ALS with Six Line Poem

Cambridge, MA: March 29, 1878. 6" x 4", 2 pp., on folded stationary, previous auction seller wrote "auto" on rear, note is signed "T. W." the poems is signed in full. Addressee is Mrs. Guiney, likely Louise Imogen Guiney. Content: " I send the German book with Schnetzler's (likely German poet August Schnetzler) little poem by express."

Thomas Wentworth Higginson (Dec 1823 - May 1911) was one of the most distinguished and multi-talented Unitarians of the nineteenth-century, yet few people today are aware of his prominence or the extent of his interests and achievements. Minister, author, activist, lecturer, soldier, naturalist, physical fitness enthusiast. In November 1862 he received an offer to command the first black regiment of the Civil War, the 1st South Carolina Volunteers, which he readily accepted.
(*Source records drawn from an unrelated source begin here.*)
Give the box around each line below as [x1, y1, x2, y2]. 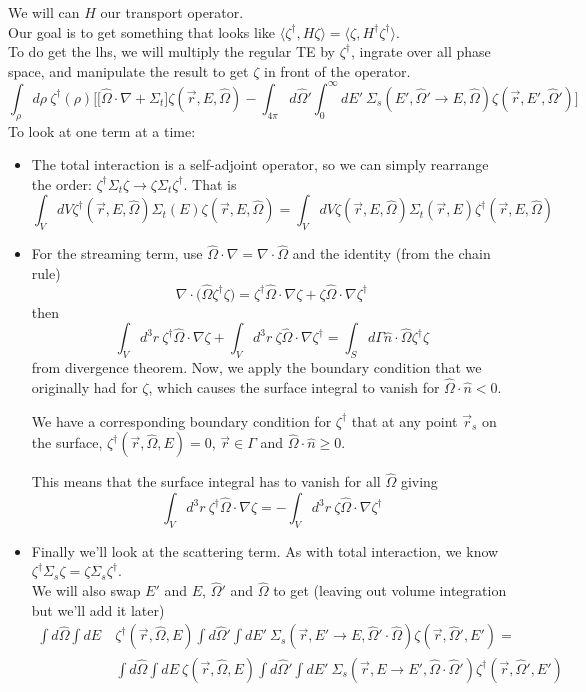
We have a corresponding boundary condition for [31, 410, 332, 431]
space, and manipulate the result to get [8, 60, 249, 81]
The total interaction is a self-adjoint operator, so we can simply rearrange [31, 154, 489, 175]
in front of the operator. [263, 60, 411, 81]
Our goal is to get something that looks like [8, 21, 276, 42]
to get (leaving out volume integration [273, 580, 507, 601]
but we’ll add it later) [31, 599, 165, 620]
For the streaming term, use [31, 243, 203, 264]
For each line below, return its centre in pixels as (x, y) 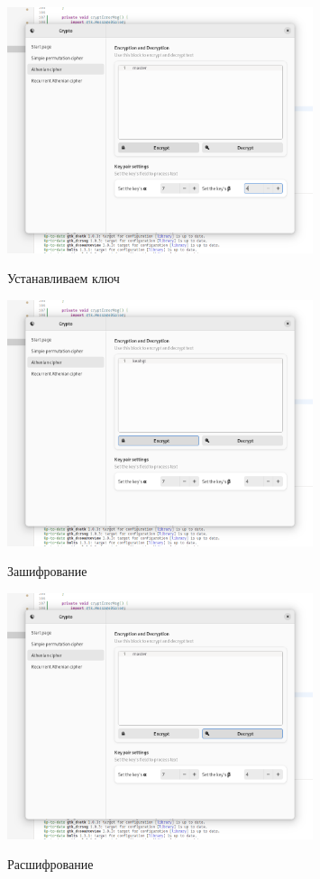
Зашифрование (47, 571)
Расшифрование (50, 864)
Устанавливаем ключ (64, 278)
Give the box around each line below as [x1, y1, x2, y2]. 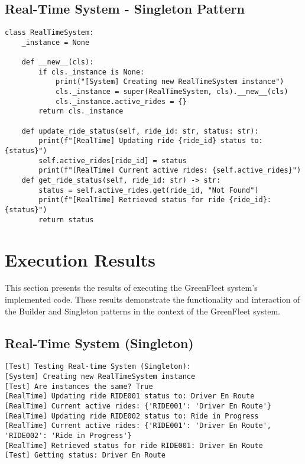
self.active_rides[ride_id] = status [38, 156, 187, 165]
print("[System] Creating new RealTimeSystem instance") [55, 77, 284, 86]
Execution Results [5, 247, 155, 271]
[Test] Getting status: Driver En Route [5, 451, 166, 460]
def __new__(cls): [21, 58, 94, 67]
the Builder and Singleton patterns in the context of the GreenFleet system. [5, 304, 280, 317]
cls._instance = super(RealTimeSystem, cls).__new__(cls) [55, 87, 288, 96]
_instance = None [21, 38, 90, 47]
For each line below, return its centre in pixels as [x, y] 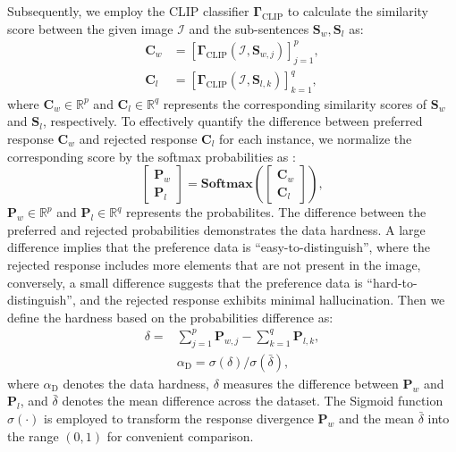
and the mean [377, 418]
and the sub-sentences [249, 28]
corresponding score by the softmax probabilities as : [152, 156]
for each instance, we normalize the [316, 139]
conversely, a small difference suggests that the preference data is [185, 282]
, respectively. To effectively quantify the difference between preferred [232, 121]
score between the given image [90, 28]
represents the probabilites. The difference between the [276, 212]
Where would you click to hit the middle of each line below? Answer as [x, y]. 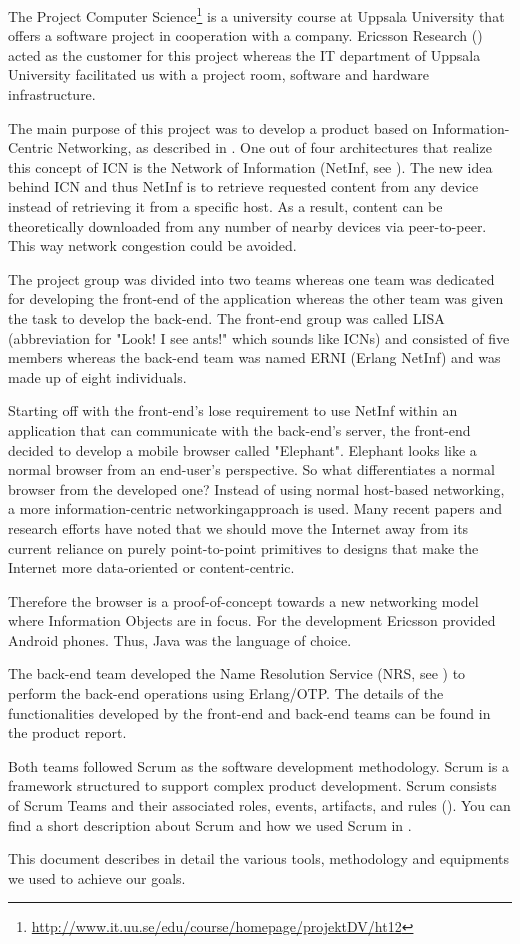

While in camp, Colonel Higginson socialized with his men and took note of the songs they sang, resulting in the first account in print of African-American spirituals. After the war he mentored Helen Hunt and Julia Ward Howe, two women prominent in Newport, RI literary circles. His financial circumstances, which had always been quite modest, were dramatically improved with the publication of the Young Folks’ History of the United States, by far his most lucrative publishing venture. During the Gilded Age of the late nineteenth-century, Higginson decried Negro lynchings and Jim Crow legislation in the South. He led a campaign to rid the Civil Service of corruption. As a noted essayist, reformer, historian, literary critic, and public servant he achieved national stature. Among forty candidates in a public poll conducted by the Literary Life magazine, Higginson placed fourth in prominence of living Americans, behind Edison, Twain, and Carnegie.

Louise Imogen Guiney (Jan 1861 – Nov 1920) was an American poet, essayist and editor, born in Roxbury, Massachusetts. For more than 20 years, she worked at various jobs, including serving as a postmistress and working in the field of cataloging at the Boston Public Library. She was a member of several literary and social clubs, and according to her friend Ralph Adams Cram was "the most vital and creative personal influence" on their circle of writers and artists in Boston. In 1901, Guiney moved to Oxford, England, to focus on her poetry and essay writing. She soon began to suffer from illness and was no longer able to write poetry. She was a contributor to The Atlantic Monthly, Scribner's Magazine, McClure's, Blackwood's Magazine, Dublin Review, The Catholic World, and the Catholic Encyclopedia. Fine. Item #1537

"Joy of the morning, Darling of dawning, Blithe little, lithe little, daughter of mine. While with the ranging, Sure I'm exchanging, Sixty of my years for six years like these" From Sixty and Six by Thomas Wentworth Higginson, Cambridge, Mass.